= TulTul, Del Medio and Pocitos =

TulTul, Del Medio and Pocitos are three volcanoes in Argentina. Small Inka shrines have been found on their summits.

Since the Jurassic, subduction off the western margin of South America has generated volcanism, which after starting in the Cordillera de la Costa now occurs in the Andes. Since the Oligocene, the Puna has been volcanically active as well. There, some stratovolcanoes including TulTul, Del Medio and Pocitos are aligned on the Calama-Olacapato-El Toro fault which cuts across the plateau in southeast direction and forms a 10–20 km wide belt.

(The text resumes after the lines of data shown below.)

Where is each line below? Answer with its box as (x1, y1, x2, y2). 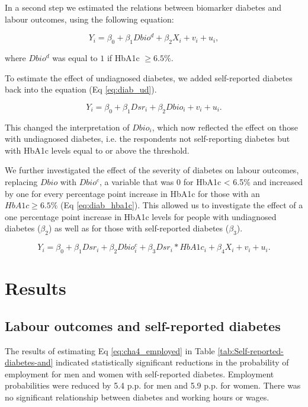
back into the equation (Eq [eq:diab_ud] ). (5, 83, 157, 96)
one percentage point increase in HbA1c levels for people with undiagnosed (5, 210, 277, 222)
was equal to (52, 52, 98, 64)
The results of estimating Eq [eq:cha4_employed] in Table (5, 344, 215, 357)
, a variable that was (100, 176, 174, 188)
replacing (5, 176, 38, 188)
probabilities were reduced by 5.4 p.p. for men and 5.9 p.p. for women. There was (5, 379, 301, 392)
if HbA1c (107, 52, 140, 64)
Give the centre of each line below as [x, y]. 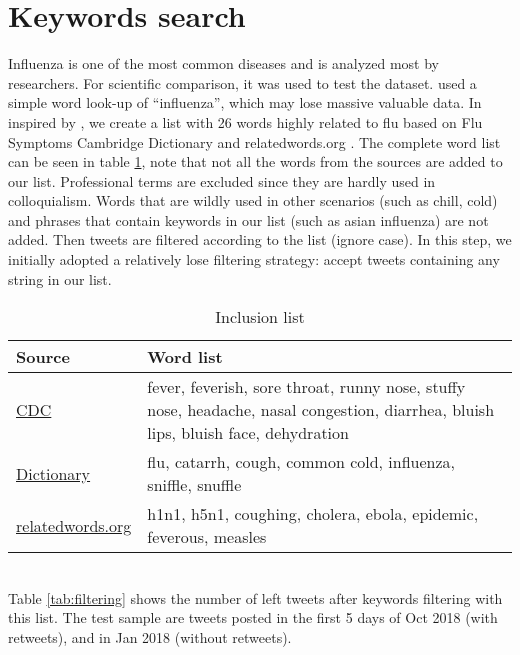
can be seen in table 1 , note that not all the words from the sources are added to [255, 161]
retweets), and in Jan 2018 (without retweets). [150, 637]
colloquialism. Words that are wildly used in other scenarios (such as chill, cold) [253, 200]
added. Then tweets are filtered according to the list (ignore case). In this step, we [260, 239]
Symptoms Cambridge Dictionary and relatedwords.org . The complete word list [254, 141]
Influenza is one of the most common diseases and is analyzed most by [223, 63]
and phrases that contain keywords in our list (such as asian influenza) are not [248, 219]
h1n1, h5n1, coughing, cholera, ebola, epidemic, [313, 514]
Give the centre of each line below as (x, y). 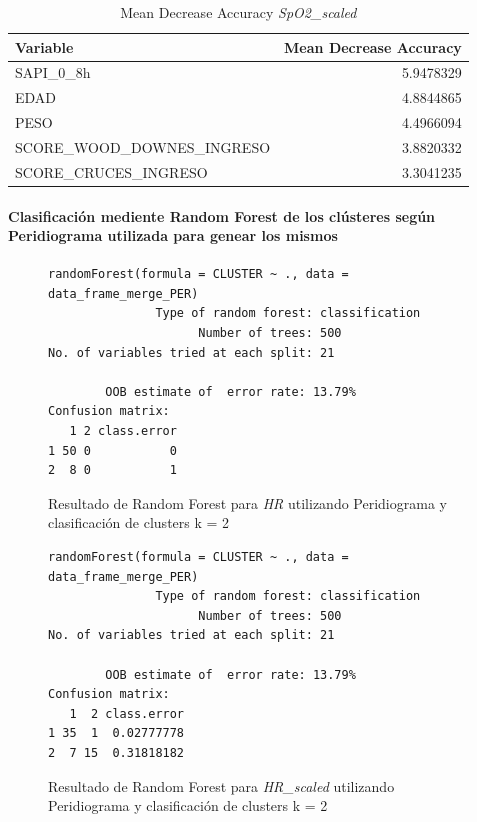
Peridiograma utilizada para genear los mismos (173, 235)
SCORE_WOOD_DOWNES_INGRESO (143, 146)
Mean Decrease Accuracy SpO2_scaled (238, 12)
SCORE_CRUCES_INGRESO (111, 171)
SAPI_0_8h (53, 72)
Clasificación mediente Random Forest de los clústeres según (222, 215)
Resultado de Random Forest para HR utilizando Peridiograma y (247, 502)
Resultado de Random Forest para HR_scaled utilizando (221, 785)
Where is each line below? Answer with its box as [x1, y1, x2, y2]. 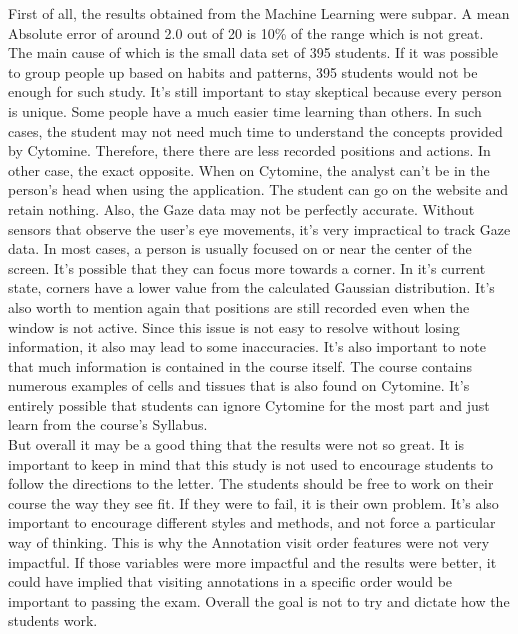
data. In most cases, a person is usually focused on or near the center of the [8, 238, 472, 259]
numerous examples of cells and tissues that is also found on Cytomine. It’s [8, 375, 470, 396]
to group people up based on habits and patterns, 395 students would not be [8, 61, 478, 82]
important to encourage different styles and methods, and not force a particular [8, 512, 496, 533]
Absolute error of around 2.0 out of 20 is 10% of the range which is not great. [8, 22, 484, 43]
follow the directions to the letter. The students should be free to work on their [8, 473, 494, 494]
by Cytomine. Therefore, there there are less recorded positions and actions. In [8, 140, 491, 161]
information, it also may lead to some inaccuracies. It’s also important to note [8, 336, 487, 357]
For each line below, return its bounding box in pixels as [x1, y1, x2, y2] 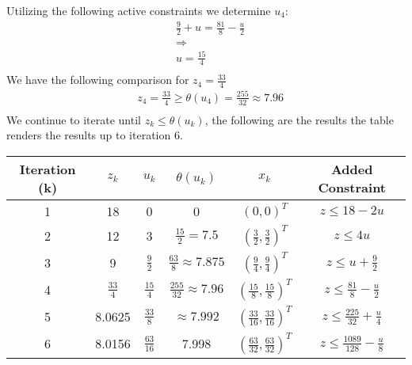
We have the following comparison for [6, 71, 189, 88]
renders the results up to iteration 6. [6, 127, 183, 143]
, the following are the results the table [204, 111, 394, 127]
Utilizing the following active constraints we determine [6, 2, 271, 18]
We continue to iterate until [6, 111, 141, 127]
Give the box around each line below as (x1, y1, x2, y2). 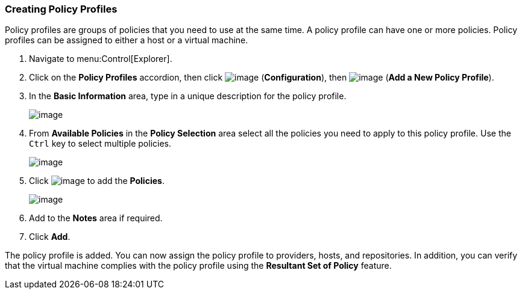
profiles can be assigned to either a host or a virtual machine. (5, 35, 248, 46)
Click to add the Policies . (29, 176, 165, 186)
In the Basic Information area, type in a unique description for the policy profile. (29, 91, 347, 102)
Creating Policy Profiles (5, 3, 118, 15)
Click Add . (29, 231, 71, 242)
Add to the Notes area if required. (29, 213, 163, 224)
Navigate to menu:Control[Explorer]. (29, 54, 172, 64)
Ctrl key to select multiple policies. (29, 138, 172, 149)
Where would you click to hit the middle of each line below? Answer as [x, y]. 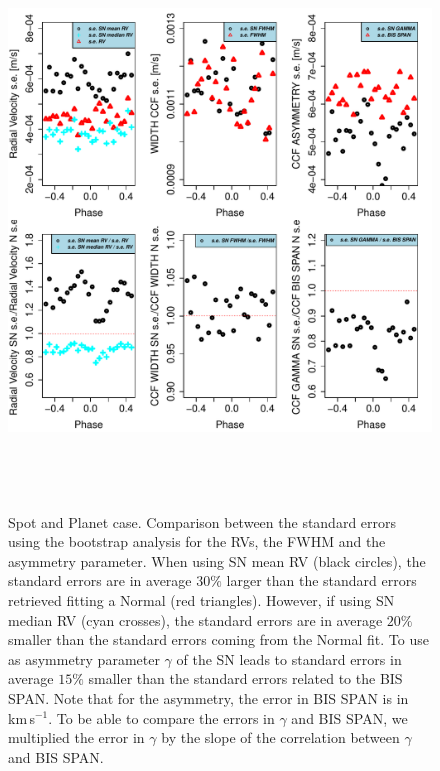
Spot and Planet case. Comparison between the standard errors [202, 521]
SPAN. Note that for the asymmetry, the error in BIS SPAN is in [208, 697]
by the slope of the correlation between [280, 737]
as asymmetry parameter [84, 658]
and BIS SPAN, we [349, 717]
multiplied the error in [76, 737]
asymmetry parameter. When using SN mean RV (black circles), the [217, 560]
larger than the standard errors [321, 580]
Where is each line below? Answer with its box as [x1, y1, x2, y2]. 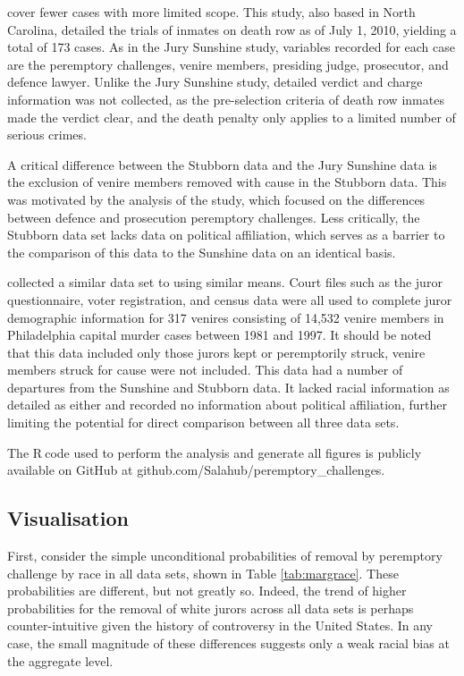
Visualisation [7, 504, 129, 532]
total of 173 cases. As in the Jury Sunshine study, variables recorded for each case [7, 38, 456, 56]
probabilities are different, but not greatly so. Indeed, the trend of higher [7, 581, 407, 600]
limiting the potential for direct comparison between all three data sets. [7, 413, 400, 432]
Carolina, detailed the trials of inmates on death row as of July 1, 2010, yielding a [7, 20, 457, 38]
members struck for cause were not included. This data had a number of [7, 360, 403, 379]
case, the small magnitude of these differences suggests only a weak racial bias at [7, 634, 450, 653]
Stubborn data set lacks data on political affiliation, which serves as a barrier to [7, 225, 445, 244]
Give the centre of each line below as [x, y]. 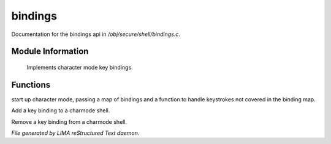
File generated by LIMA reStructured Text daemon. [75, 133]
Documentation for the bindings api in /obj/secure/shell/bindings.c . [96, 34]
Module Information [50, 52]
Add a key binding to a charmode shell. [61, 110]
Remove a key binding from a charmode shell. [69, 121]
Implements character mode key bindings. [80, 67]
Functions [31, 85]

TulTul is 5276 m high, making it the highest volcano of the three. Del Medio reaches 4842 m and Pocitos 5036 m; all three volcanoes rise about a kilometre or more above the surrounding terrain. They are constructed by andesite and dacite and form a 35 km long alignment. Del Medio and Pocitos both feature traces of their southern flank collapsing, and both have a summit caldera 3.5 km and 3 km wide respectively. Tul Tul had a central vent which formed andesitic lava flows and later, above these lava flows, dacitic domes. Like Pocitos, it has no trace of a crater. The cones feature lava flows emanating from their summits and alluvial fans at their feet.

Volcanism in the Central Andes is caused by the subduction of the Nazca Plate under the South American Plate. The volcanoes were active 8 to 6 million years ago, during the Miocene. Lava domes were emplaced on all three volcanoes late in their history. The magmas that constructed these volcanoes appear to have originated in the lower crust from a garnet-bearing precursor. Moraines developed at elevations exceeding 3900 m elevation on Del Medio and Pocitos, consisting of c. 2 m features on the walls of a cirque and two lateral moraines downvalley. These moraines formed before the Last Glacial Maximum, but during wet periods in the Salar de Uyuni.